Repository files navigation

Retrivis.AI — Multimodal RAG System

Production-deployed RAG backend supporting text, image, and document queries — powered by GPT-4o LLM with configurable retrieval strategies.

Python FastAPI Supabase Redis Celery Docker LangChain


Retrivis.AI Demo

👆 Click to explore Retrivis.AI live

For demo video click here 👉 Retrivis.AI Demo


📌 Overview

This is the backend service of the RetrIVis.AI RAG platform — a production-grade, multimodal Retrieval-Augmented Generation (RAG) system built to handle intelligent querying over text, images, and complex documents. It exposes a structured API that the frontend consumes to run document ingestion, retrieval, and generation workflows.

Key capabilities:

  • 📄 Document ingestion — PDFs, images, and text files with OCR support via Poppler and Tesseract
  • 🌐 URL-based RAG — Web page ingestion via ScrapingBee, enabling RAG over live URLs without manual document upload
  • 🔍 Four retrieval modes — Vector Search, Hybrid Search, Multi-Query Vector, and Multi-Query Hybrid, selectable per request
  • 🤖 GPT-4o generation — Structured prompt construction with retrieved context, powered by gpt-4o
  • 🧮 text-embedding-3-large — OpenAI's highest-quality embedding model for dense vector indexing
  • ⚙️ Async task processing — Celery workers + Redis as the message broker for background ingestion jobs
  • 🔭 LangSmith observability — End-to-end tracing of every RAG chain execution

🚀 Live App link here 👇

🔗 retrivis-ai-client.vercel.app


🏗️ Architecture

System Overview

Local Architecture

The system is split into three independently running services: the FastAPI server (handles API requests), the Celery worker (processes background document ingestion tasks), and Redis (acts as the message broker between the two). Supabase (PostgreSQL + pgvector) serves as the persistent store for both document metadata and vector embeddings.


Ingestion Pipeline

Ingestion Pipeline

When a document is uploaded, the API immediately enqueues an ingestion task via Redis. The Celery worker picks up the task and runs the full pipeline:

  1. File type detection via libmagic
  2. PDF parsing via Poppler (pdf2image, pdfplumber) or OCR via Tesseract for scanned/image-based files
  3. Text chunking by title and context using Unstructured — documents are split into semantically meaningful sections with atomic elements preserving heading hierarchy and content boundaries, rather than fixed-size character windows
  4. Embedding generation via OpenAI text-embedding-3-large
  5. Upsert to Supabase pgvector — both the raw chunk text and its vector are persisted
  6. Metadata indexing — document title, page number, chunk index, and source type stored for filtering

This async design ensures the API remains non-blocking even for large, multi-page documents.


Retrieval Pipeline

Retrieval Pipeline

The retrieval stage is user-configurable. Clients can select one of four strategies per query:

Mode Description
Vector Search Dense cosine similarity search over pgvector using the query embedding. Powered by the custom Postgres function vector_search_document_chunks.
Hybrid Search Combines dense vector search with sparse BM25-style full-text keyword search (keyword_search_document_chunks), then merges results via Reciprocal Rank Fusion (RRF).
Multi-Query Vector Uses GPT-4o to generate multiple semantically diverse reformulations of the original query, runs vector search for each, and deduplicates results. Improves recall on ambiguous queries.
Multi-Query Hybrid Combines multi-query reformulation with the hybrid retrieval strategy — each reformulated query runs through both vector and keyword search. Highest recall, best for complex or multi-faceted questions.

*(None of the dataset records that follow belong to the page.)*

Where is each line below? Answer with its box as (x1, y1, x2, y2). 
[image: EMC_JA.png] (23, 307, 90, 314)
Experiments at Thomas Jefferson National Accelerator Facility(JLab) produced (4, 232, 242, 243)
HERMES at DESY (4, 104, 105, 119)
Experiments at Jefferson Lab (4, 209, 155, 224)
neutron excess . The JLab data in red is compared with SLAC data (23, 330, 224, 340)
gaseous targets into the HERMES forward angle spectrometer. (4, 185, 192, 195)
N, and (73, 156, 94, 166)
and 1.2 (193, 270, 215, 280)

All strategies retrieve top-k chunks from Supabase and pass them as structured context to the generation stage.


Generation Pipeline

Generation Pipeline

The generation stage is agent-driven. When a user submits a query, the backend routes it to one of two agent modes based on the user's settings.

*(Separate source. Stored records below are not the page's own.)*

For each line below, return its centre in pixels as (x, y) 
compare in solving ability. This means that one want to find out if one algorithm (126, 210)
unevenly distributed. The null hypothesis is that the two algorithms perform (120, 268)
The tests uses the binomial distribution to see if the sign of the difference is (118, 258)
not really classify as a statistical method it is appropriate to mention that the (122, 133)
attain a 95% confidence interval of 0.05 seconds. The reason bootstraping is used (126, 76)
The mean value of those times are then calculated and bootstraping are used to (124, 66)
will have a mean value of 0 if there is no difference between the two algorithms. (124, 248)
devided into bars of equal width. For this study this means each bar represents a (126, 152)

Simple RAG routes the query directly through a lightweight agent that runs the configured retrieval strategy, then passes the context through guardrails — checking for toxicity, prompt injection, and PII — before generating the final response with gpt-4o.

Agentic RAG hands off to a supervisor agent that decides at runtime whether to invoke the Web Search tool (for current or external knowledge) or the RAG tool (for retrieval over ingested documents). The result passes through the same guardrail layer before generation. This mode is suited for complex, multi-step, or open-domain queries that go beyond the ingested document corpus.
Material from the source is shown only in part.